While detailing numerous violent assaults on members of the press in Gaza, the analysis warns that violations by Hamas are ‘underreported’.
Some journalists who have been assaulted are believed to be too afraid to say anything at all; others have gone to the Palestinian Journalists Syndicate (PJS) but say they do not want to go public for fear of retaliation.
Note that both the CPJ and PJS are the staunchest critics of Israel. There can be no doubting the credibility and accuracy of their accounts on this matter. The picture they paint is light years removed from Munro’s suggestion of unencumbered press freedom in Gaza.
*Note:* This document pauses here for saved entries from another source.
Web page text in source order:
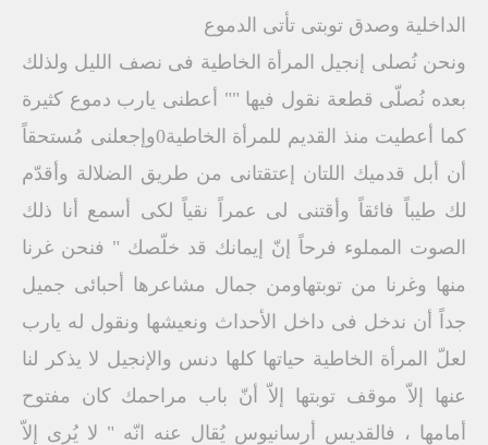
الداخلية وصدق توبتى تأتى الدموع
ونحن نُصلى إنجيل المرأة الخاطية فى نصف الليل ولذلك
بعده نُصلّى قطعة نقول فيها "" أعطنى يارب دموع كثيرة
كما أعطيت منذ القديم للمرأة الخاطية0وإجعلنى مُستحقاً
أن أبل قدميك اللتان إعتقتانى من طريق الضلالة وأقدّم
لك طيباً فائقاً وأقتنى لى عمراً نقياً لكى أسمع أنا ذلك
الصوت المملوء فرحاً إنّ إيمانك قد خلّصك " فنحن غرنا
منها وغرنا من توبتهاومن جمال مشاعرها أحبائى جميل
جداً أن ندخل فى داخل الأحداث ونعيشها ونقول له يارب
لعلّ المرأة الخاطية حياتها كلها دنس والإنجيل لا يذكر لنا
عنها إلاّ موقف توبتها إلاّ أنّ باب مراحمك كان مفتوح
أمامها ، فالقديس أرسانيوس يُقال عنه انّه " لا يُرى إلاّ
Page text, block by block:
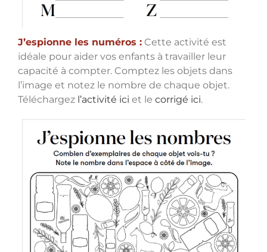
J’espionne les numéros :Cette activité est
idéale pour aider vos enfants à travailler leur
capacité à compter. Comptez les objets dans
l’image et notez le nombre de chaque objet.
Téléchargez l’activité ici et le corrigé ici.
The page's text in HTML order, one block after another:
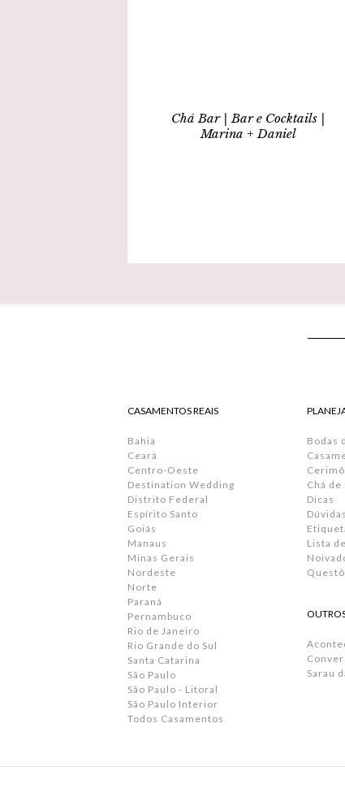
Chá Bar | Bar e Cocktails |
Marina + Daniel
CASAMENTOS REAIS
Bahia
Ceará
Centro-Oeste
Destination Wedding
Distrito Federal
Espírito Santo
Goiás
Manaus
Minas Gerais
Nordeste
Norte
Paraná
Pernambuco
Rio de Janeiro
Rio Grande do Sul
Santa Catarina
São Paulo
São Paulo - Litoral
São Paulo Interior
Todos Casamentos
Bodas
Chá de
Dicas
Dúvidas
Lista
Sarau
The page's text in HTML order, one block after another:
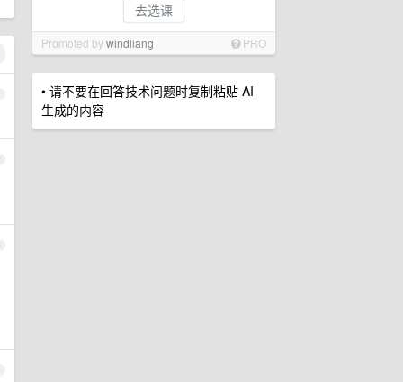
去选课
Promoted bywindliang PRO
• 请不要在回答技术问题时复制粘贴 AI
生成的内容
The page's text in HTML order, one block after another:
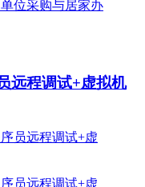
远程调试+虚拟机
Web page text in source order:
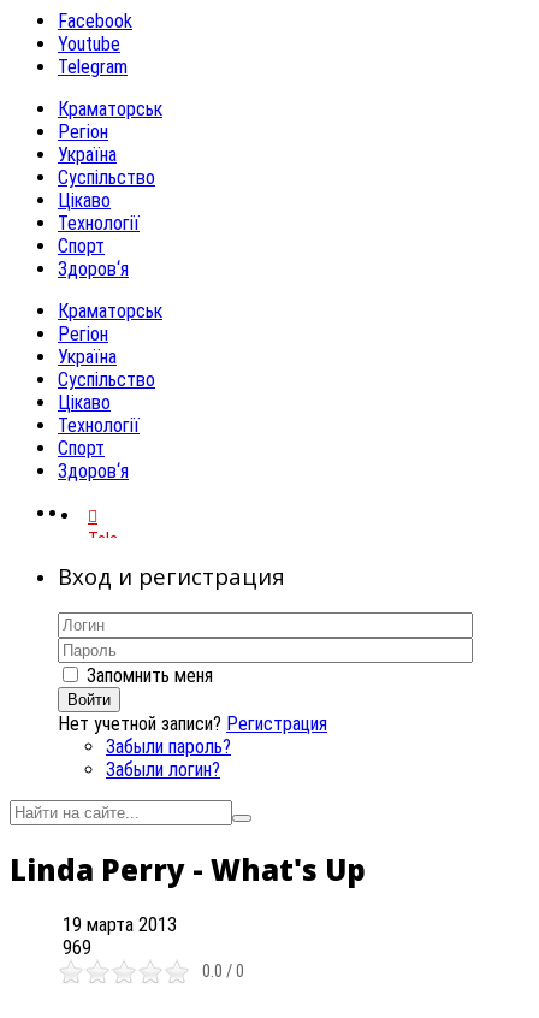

Some of the journalists in Gaza used by the BBC have been exposed as having deeply hateful views of Israel and Jews, making them entirely unsuitable as journalists.
Yet there is a problem that goes far beyond any individual, if Munro and other executives cannot understand the reality of reporting from Gaza.
TV producer Leo Pearlman has proposed the solution: ‘The BBC make a huge deal of adding to every news script from Gaza by saying that Israel doesn’t allow independent access for journalists.
‘What it never says – and maybe should start doing – is that no journalist can operate freely in Gaza under Hamas control.’
Until they start doing so, Munro and his fellow BBC executives are not only deceiving audiences but also themselves.